Incorrect Battery Wiring
Dear RV Doctor:
My husband had to leave our RV in the woods because the starter, dash, and motor are dead. Here’s what happened. After recharging the battery, because it was low, he put it back in the motorhome, started the coach, and the battery began to boil. He pulled off the cables and the ground cable hit the body of the RV, producing a spark. This caused the battery to catch on fire. He immediately pulled the battery out and was able to get a new battery. Since installing the new battery, nothing in the front part of the motorhome works. The starter doesn’t even click, the dash lights are out, and the chassis switch to the coach doesn’t work. He is at a loss about what to do. He doesn’t know if a relay was damaged or if the entire electrical system was affected. The rest of the coach’s electrical components, such as the refrigerator, lights, water pump, etc., work fine. Help!
Pat Hill
I do believe it’s possible that your husband installed the charged battery with reversed polarity — hot to ground, ground to hot. When the engine started, that miswired battery was likely put into a parallel charging circuit with the RV battery. The RV battery bank was wired correctly, since all the house circuits were working. Hopefully, he just blew the fuses or tripped the breakers for the chassis electrical, but to be sure, I’d recommend that an RV electrician test all of the components. If you’re lucky, the blown fuses and tripped circuit breakers will be evident, and simply replacing or resetting them may allow you to start the coach and get it out of the woods. The worst case is that some relays may be damaged and it might not be possible to start the engine. But it would take someone with some electrical expertise, along with a voltmeter and ohmmeter, to properly diagnose it. Start by checking all the automotive fuses and circuit breakers.
Incorrect Growth
Dear RV Doctor:
We have a motorhome with a fiberglass exterior that we had in for service for the SealTech inspection you mentioned in the “Pinpointing Water Entry” letter in the June 2013 “House Calls” column. I highly recommend this, since we lost two units to water damage. The outside fiberglass is covered with black, and the window and door gaskets have black spots. The dealer said it is mold and that it could penetrate through the fiberglass and into the interior. Does this really need to be cleaned or is it a cosmetic issue? Should we just clean it with soap and water and hope for the best? Does it need to be waxed after cleaning? We use the RV a lot and are not particularly concerned about dirt. I know that the gaskets will never be pure white, but how bad is this mold problem?
Jim Glass
Plant City, Florida
Mold forming on fiberglass is relatively rare, but, by all means, not the end of the world. Without seeing some good photos, I’ll only offer the following that will be sure to help, regardless of how severe your exterior surface might be. Start by completely washing the coach, then use Protect All’s Fiberglass Oxidation Remover and Color Restorer. It contains an abrasive that will effectively remove a thin layer of the gel coat on the fiberglass along with any mold that has grown in the oxidation and dirt. It WILL be necessary to apply a wax and buff the surface after using the Protect All product. Work in small sections and follow the instructions explicitly, and you should be just fine. If the siding of your motorhome is made of Filon, follow cleaning instructions provided by the manufacturer.

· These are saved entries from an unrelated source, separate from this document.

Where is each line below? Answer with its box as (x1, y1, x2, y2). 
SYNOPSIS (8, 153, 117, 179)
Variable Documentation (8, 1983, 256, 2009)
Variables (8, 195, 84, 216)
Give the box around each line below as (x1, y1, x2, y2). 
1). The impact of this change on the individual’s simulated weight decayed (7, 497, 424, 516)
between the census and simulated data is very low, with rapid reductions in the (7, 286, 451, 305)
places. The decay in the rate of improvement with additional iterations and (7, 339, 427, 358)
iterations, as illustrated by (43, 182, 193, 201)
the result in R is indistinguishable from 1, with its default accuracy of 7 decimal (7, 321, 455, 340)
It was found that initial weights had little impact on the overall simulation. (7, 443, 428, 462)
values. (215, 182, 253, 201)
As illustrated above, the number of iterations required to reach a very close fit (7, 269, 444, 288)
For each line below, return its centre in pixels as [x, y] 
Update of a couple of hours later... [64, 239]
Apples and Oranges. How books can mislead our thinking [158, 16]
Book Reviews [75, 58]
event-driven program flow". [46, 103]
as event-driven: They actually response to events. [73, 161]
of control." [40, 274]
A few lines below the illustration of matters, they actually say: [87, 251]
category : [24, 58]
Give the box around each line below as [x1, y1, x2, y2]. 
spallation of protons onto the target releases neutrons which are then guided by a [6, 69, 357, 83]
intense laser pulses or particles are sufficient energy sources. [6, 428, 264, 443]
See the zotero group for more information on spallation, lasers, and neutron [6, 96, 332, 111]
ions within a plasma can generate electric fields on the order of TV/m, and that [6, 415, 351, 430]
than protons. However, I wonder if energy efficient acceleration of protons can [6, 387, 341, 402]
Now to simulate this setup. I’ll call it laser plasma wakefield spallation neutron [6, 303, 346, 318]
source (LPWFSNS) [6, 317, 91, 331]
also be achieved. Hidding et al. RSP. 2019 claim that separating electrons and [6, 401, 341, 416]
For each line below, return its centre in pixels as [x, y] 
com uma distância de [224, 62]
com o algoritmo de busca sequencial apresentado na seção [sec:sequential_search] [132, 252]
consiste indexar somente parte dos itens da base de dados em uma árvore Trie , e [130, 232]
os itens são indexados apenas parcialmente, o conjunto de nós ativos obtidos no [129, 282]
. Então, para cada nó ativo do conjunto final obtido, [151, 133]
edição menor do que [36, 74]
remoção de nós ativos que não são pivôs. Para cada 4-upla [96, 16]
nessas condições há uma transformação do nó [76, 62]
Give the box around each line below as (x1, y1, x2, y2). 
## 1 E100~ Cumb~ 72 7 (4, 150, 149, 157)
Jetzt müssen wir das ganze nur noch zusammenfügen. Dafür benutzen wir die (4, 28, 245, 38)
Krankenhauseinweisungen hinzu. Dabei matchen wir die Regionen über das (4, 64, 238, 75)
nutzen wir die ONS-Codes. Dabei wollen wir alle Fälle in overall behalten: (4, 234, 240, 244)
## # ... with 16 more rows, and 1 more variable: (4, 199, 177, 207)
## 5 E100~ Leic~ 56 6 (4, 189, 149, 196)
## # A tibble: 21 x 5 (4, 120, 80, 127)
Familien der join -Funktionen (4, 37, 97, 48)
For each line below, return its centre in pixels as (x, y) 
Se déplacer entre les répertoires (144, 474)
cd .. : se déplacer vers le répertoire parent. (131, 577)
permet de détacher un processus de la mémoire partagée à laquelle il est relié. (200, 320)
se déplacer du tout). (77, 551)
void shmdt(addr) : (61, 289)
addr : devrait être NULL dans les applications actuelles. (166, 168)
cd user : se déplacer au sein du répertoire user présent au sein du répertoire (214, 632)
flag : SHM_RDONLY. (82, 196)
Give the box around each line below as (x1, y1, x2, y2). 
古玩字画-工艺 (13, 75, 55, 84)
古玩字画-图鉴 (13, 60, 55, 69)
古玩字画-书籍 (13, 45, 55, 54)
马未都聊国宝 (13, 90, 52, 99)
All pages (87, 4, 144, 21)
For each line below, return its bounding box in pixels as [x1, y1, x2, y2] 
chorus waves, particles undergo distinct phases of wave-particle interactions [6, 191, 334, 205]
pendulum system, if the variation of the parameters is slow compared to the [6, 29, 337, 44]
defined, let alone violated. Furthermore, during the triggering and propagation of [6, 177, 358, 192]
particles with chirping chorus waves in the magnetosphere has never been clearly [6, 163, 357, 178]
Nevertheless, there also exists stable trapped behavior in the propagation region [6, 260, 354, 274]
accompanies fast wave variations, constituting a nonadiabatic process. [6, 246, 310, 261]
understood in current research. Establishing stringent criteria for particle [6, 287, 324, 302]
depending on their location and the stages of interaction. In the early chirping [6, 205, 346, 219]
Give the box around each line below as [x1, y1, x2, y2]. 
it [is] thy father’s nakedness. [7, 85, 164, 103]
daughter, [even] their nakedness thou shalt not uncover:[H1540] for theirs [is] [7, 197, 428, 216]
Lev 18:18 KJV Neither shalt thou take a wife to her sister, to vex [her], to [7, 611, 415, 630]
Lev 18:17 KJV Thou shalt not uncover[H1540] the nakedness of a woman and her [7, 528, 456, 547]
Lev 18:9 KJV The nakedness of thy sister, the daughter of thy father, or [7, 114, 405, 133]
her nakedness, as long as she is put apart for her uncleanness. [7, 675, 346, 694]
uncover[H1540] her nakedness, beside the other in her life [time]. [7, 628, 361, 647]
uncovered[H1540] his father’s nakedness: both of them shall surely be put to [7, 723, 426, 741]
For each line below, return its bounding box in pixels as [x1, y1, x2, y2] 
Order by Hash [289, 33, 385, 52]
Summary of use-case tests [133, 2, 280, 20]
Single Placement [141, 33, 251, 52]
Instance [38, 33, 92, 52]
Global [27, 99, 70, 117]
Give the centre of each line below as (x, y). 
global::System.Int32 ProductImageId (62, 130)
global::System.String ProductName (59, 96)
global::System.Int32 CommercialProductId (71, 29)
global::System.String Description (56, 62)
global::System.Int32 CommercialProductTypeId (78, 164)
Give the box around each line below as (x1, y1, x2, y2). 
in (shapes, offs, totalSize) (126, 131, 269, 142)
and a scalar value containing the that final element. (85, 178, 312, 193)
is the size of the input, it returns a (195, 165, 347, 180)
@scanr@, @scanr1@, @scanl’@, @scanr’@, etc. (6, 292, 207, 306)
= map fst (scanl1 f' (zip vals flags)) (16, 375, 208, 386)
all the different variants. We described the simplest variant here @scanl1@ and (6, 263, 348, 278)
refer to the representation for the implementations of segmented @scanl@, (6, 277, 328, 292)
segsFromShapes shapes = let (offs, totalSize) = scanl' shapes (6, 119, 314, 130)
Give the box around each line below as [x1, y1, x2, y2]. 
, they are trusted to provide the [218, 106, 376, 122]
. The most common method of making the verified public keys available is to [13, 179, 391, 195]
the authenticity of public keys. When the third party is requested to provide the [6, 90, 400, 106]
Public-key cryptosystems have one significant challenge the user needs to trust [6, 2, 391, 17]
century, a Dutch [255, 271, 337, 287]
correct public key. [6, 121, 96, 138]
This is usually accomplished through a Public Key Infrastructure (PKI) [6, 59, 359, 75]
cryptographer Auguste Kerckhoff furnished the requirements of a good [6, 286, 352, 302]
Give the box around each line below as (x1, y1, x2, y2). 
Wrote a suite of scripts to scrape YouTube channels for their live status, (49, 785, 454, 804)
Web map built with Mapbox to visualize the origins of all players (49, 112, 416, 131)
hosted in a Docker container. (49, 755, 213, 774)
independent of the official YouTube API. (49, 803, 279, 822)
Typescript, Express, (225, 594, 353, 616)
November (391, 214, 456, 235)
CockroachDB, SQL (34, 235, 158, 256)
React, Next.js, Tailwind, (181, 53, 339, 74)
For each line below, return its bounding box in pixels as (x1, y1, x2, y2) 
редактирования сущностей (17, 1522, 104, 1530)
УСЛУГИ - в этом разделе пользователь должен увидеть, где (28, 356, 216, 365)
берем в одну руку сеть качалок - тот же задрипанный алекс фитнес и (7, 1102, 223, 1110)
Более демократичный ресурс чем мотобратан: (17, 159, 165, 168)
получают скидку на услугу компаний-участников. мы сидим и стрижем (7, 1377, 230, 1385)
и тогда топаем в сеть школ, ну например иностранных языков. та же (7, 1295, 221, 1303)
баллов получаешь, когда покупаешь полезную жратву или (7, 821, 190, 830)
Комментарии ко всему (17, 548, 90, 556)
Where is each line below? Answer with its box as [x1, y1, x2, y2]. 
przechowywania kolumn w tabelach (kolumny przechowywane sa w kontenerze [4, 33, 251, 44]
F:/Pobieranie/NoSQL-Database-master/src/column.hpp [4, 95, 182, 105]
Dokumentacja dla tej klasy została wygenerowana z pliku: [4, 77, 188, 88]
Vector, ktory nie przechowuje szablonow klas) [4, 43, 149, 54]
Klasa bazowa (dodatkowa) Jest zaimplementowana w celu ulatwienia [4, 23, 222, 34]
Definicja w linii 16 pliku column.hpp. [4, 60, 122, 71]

To remove mold from the window and door trim, grab some rubber gloves, a sponge, and some household bleach. Working outdoors or in a well-ventilated area, pour enough full-strength bleach onto the sponge just to dampen it, not so it’s dripping, and wipe the affected trim. Wait 10 to 15 minutes and rinse with cold water. This procedure may have to be repeated several times. After the cleaned areas have dried, treat the trim areas with clear silicone spray or a vinyl/rubber protection spray.